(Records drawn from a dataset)

....................

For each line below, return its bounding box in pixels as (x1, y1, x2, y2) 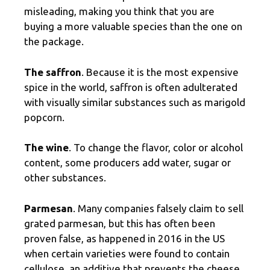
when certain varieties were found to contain (24, 247, 230, 259)
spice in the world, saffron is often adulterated (24, 81, 237, 93)
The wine (24, 142, 69, 154)
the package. (24, 36, 84, 48)
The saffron (24, 66, 81, 78)
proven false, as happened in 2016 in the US (24, 232, 225, 244)
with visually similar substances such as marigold (24, 96, 245, 108)
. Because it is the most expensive (81, 66, 239, 78)
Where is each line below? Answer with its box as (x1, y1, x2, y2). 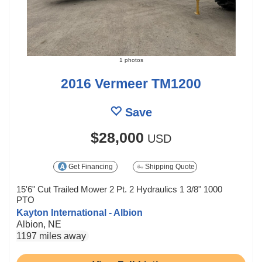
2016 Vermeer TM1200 (61, 76, 201, 91)
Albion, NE (16, 219, 61, 229)
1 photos (119, 57, 143, 63)
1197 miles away (16, 231, 86, 241)
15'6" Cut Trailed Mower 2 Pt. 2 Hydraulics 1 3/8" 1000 (16, 184, 222, 194)
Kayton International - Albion (16, 208, 143, 218)
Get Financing (67, 163, 113, 171)
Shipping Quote (143, 163, 195, 171)
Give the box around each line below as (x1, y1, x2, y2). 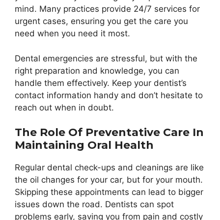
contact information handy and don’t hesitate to (15, 90, 203, 100)
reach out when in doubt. (15, 102, 114, 112)
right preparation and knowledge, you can (15, 65, 179, 76)
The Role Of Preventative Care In (15, 126, 204, 139)
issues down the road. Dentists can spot (15, 199, 174, 210)
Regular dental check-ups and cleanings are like (15, 163, 204, 173)
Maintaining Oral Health (15, 138, 154, 152)
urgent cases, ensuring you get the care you (15, 16, 188, 27)
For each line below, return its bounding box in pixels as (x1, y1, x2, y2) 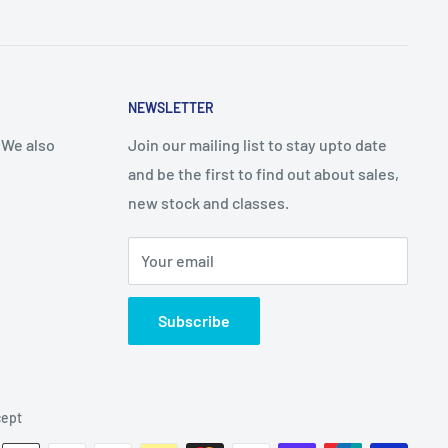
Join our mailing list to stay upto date (128, 135, 387, 155)
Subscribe (158, 311, 230, 331)
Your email (141, 251, 214, 271)
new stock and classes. (128, 193, 289, 213)
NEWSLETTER (128, 98, 214, 116)
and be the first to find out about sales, (128, 164, 399, 184)
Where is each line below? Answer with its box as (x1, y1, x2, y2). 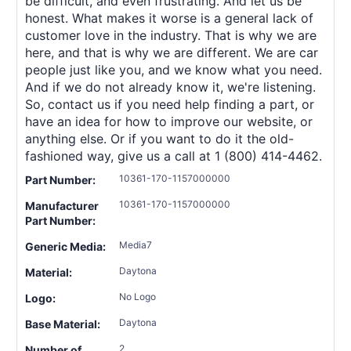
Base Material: (25, 317, 100, 331)
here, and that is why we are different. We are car (25, 44, 318, 60)
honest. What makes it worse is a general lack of (25, 9, 313, 26)
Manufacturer (25, 198, 99, 212)
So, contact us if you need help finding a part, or (25, 96, 314, 112)
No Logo (119, 290, 156, 302)
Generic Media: (25, 239, 106, 253)
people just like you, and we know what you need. (25, 61, 322, 78)
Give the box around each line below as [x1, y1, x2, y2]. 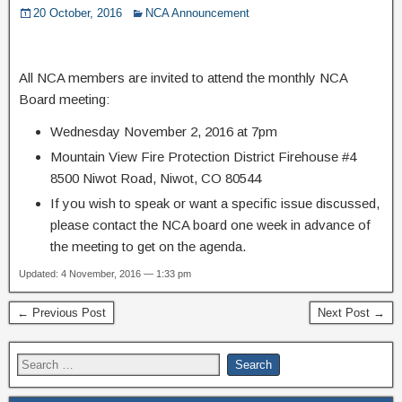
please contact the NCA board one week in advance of [50, 216, 371, 232]
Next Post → [318, 305, 385, 319]
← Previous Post [17, 305, 106, 319]
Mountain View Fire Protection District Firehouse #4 [50, 148, 356, 164]
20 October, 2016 [33, 5, 122, 20]
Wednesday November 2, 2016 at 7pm [50, 123, 277, 139]
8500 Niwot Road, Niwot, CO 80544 [50, 170, 261, 186]
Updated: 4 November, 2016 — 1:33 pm [19, 267, 191, 279]
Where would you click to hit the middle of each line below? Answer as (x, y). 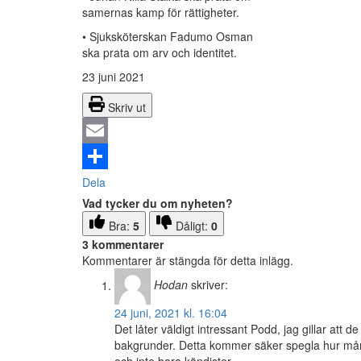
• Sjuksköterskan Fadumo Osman (168, 37)
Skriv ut (127, 108)
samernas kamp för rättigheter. (161, 12)
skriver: (210, 285)
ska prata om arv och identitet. (160, 53)
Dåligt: (193, 226)
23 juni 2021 (114, 77)
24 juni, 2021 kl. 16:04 (171, 313)

....................

Work task
Beginning with the first line of the records and ending with the line that contains "and be the first", reproduce every line exactly, omitting pictures and adding nothing.

Solution for this problem
For each line below, return its bounding box in pixels as (x1, y1, x2, y2) 
when certain varieties were found to contain (24, 247, 230, 259)
spice in the world, saffron is often adulterated (24, 81, 237, 93)
The wine (24, 142, 69, 154)
the package. (24, 36, 84, 48)
The saffron (24, 66, 81, 78)
proven false, as happened in 2016 in the US (24, 232, 225, 244)
with visually similar substances such as marigold (24, 96, 245, 108)
. Because it is the most expensive (81, 66, 239, 78)
Where is each line below? Answer with its box as (x1, y1, x2, y2). 
2016 Vermeer TM1200 (61, 76, 201, 91)
Albion, NE (16, 219, 61, 229)
1 photos (119, 57, 143, 63)
1197 miles away (16, 231, 86, 241)
15'6" Cut Trailed Mower 2 Pt. 2 Hydraulics 1 3/8" 1000 (16, 184, 222, 194)
Kayton International - Albion (16, 208, 143, 218)
Get Financing (67, 163, 113, 171)
Shipping Quote (143, 163, 195, 171)
Give the box around each line below as (x1, y1, x2, y2). 
contact information handy and don’t hesitate to (15, 90, 203, 100)
reach out when in doubt. (15, 102, 114, 112)
right preparation and knowledge, you can (15, 65, 179, 76)
The Role Of Preventative Care In (15, 126, 204, 139)
issues down the road. Dentists can spot (15, 199, 174, 210)
Regular dental check-ups and cleanings are like (15, 163, 204, 173)
Maintaining Oral Health (15, 138, 154, 152)
urgent cases, ensuring you get the care you (15, 16, 188, 27)
For each line below, return its bounding box in pixels as (x1, y1, x2, y2) 
Join our mailing list to stay upto date (128, 135, 387, 155)
Subscribe (158, 311, 230, 331)
Your email (141, 251, 214, 271)
new stock and classes. (128, 193, 289, 213)
NEWSLETTER (128, 98, 214, 116)
and be the first to find out about sales, (128, 164, 399, 184)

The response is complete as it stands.